*Work required*.
Use the entries below and reproduce exactly the lines from the one containing "inherits any limitation" down to the one containing "The current version", both of them included.

*Input material*.
▬▬▬▬▬▬

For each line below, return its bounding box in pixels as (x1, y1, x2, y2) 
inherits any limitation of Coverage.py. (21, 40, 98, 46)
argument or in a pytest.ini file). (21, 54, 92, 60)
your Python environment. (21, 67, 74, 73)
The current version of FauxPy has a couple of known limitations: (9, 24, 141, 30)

▬▬▬▬▬▬

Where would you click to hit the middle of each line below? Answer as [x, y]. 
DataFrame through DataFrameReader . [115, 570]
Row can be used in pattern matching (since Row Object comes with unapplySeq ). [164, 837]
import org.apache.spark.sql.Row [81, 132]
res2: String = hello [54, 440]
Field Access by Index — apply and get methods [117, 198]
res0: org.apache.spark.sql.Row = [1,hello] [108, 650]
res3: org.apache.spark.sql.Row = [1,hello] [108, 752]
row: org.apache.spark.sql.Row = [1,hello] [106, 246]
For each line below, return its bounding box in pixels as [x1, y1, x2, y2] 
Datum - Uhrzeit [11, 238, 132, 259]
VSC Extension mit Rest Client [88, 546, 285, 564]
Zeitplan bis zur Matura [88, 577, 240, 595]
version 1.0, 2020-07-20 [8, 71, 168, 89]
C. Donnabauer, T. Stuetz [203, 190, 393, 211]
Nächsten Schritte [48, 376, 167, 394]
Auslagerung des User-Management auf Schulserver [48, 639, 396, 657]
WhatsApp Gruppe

▬▬▬▬▬▬

*Completed exercise*.
inherits any limitation of Coverage.py. (21, 40, 98, 46)
argument or in a pytest.ini file). (21, 54, 92, 60)
your Python environment. (21, 67, 74, 73)
The current version of FauxPy has a couple of known limitations: (9, 24, 141, 30)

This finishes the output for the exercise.